In the fourth period, virtually every Jazz player that entered, contributed significantly. Griffith, who had three home run baskets on the night, produced nine points in the final quarter, including the tying basket on a layup with 4:53 remaining. Thurl Bailey, who missed his first six shots, hit five of six in the final quarter. John Stockton engineered the end of one of his most impressive games of the season (with 25 points and 19 assists). Karl Malone was wrapping up a 29-point, 16-rebound masterpiece. Center Mark Eaton, among other things, contributed a tip-in and a three-point play with 1:05 to go, keeping the Jazz comfortably ahead, 108-101, and ensuring a Jazz victory.

While the Jazz were making their comeback, the Hawks were in a haze of missed shots, failing to make a field goal for nine minutes. By the time they finally connected, there were only six seconds to go and the Jazz were up by 12 points.

"I don't know. It's just that the last seven minutes was the best I've ever seen us play. That's about the best team effort I've seen us play in a long time," said Malone.

Combined with San Antonio's loss to Houston, the Jazz moved back to within three games of the Spurs in the Midwest Division.
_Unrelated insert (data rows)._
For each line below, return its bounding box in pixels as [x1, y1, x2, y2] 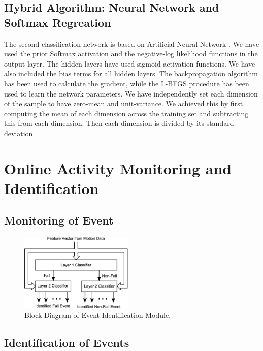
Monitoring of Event [4, 212, 114, 228]
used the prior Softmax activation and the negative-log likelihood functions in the [4, 48, 258, 59]
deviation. [4, 127, 35, 138]
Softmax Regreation [4, 14, 111, 30]
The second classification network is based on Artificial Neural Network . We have [4, 38, 259, 49]
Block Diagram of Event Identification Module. [24, 310, 171, 321]
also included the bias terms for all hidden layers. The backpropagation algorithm [4, 68, 258, 79]
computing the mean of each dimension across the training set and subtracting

They host the Portland Trailblazers, Thursday in the Salt Palace. "I'm looking forward to that," said Malone.

Amid the optimism of the moment, the Jazz were as baffled as anyone as to why teams get hot and cold, without rhyme or reason. "If I could figure that out, I'd be a great coach," said Eaton.

Meanwhile, the ever-introspective Bailey said the Jazz revealed their character. "Tonight showed us a lot about ourselves. Not that you want to get in that situation again, but if we do, we can use what happened tonight as a reminder."

GAME NOTES: Jazz guard Jeff Malone and Atlanta forward Kevin Willis both missed the game due to injuries. Coaches are hopeful Malone can play against Portland, but his status is still questionable . . . Atlanta holds a 28-22 all-time lead over the Jazz, but the Jazz lead 15-10 in Salt Lake . . . Atlanta has lost four straight games.